I was completely blown away by a post over at reddit yesterday.
A guy called
PM_YOUR_NIPS_PAPER - who says he is / was training Tesla's computer vision network - claimed:
I don't know if this guy's for real or not. Nevertheless, I find what he's saying a bit scary. Could it be true? What pieces of evidence or indications do we have either way?
A quick Google search tells me there are several software tools out there that could be used for object tracking / annotation. Even YouTube seems to have a tool for this.
YouTube-BB Dataset | Google Research
ViTBAT - Video annotation tool
Random video:
I really hope this isn't the case. Unfortunately that dude's post got me thinking ...
Tesla Self-Driving Demonstration
I think it helps to break the statement down into parts.
First thing to keep in mind is that there were
two videos. The first one has already been documented to have been done with many runs and disengagements, while second video had no disengagements. I exhaustively documented all the details of the timeline here:
FSD may require a hardware upgrade...
That video was pretty much faked. The car was hard-coded with specific GPS positions and (x,y,z) locations of traffic lights on a very controlled route.
First of all, doing this does not conflict with the self driving definition. The SAE definition excludes strategic effort from the dynamic driving task (page 29): "Strategic effort involves trip planning, such as deciding whether, when and where to go, how to travel,
best routes to take, etc. ... The definition of DDT provided above (3.4) includes tactical and operational effort but
excludes strategic effort."
Also, pre-knowledge of traffic light locations is quite common in self driving cars (you should know this already from all the previous discussions we have had).
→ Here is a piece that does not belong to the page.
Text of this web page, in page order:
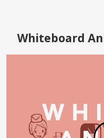
Whiteboard

https://wiki.unece.org/download/attachments/40009763/(ITS_AD-10-08) SAE_J3016_Taxonomy and Definitions for Terms Related to Driving Automation Systems.pdf?api=v2
They held 3-4 trial runs and picked the one that worked the best.
How to parse this depends on which video this refers to. The first video we already know that they did multiple runs (most of the days had rain) and picked the one that didn't have any disengagements. There was even speculation that the video was pieced together from multiple runs (but no evidence).
If this refers to the second video, we know there were no disengagements, so doing multiple takes is likely just the standard convention in commercial video to have multiple takes (so you have choices to pick even if all of them were "good" takes). That one did have some interesting parts like it slowing down for some joggers.
All the rectangular bounding boxes and colored line/region segmentations on the "AI view" were done after the car had made the trip, for visualization and hype purposes.
I don't find this surprising. If you zoomed in on the video, you will notice that in the car there was none of that visualization, but rather the same UI as in regular AP. The AI doesn't need that visualization to operate, so that they spent no effort on the FSD UI for
human visualization doesn't really tell you much.
Rather, the core question is if the car was doing any of the object detection/classification, lane line mapping, and road surface pixel labeling under the hood. If not, then that would be worrisome. However, the person never addressed this point directly.
I can't exactly say my sources, but if that video was true over a year ago, why is the current autopilot muchworse than what is portrayed in the video?
One easy answer to this question is the two have different codebases or FSD is in a branch that has yet to be released. From what
@verygreen released so far, AP2 code so far appears to be mainly emulating the functionality of the old mobileeye chip, which doesn't make sense as an architecture for FSD. The emulation is probably so they can more easily maintain both AP1 and AP2 (don't forget they still have to support AP1 owners even though Tesla broke with Mobileye).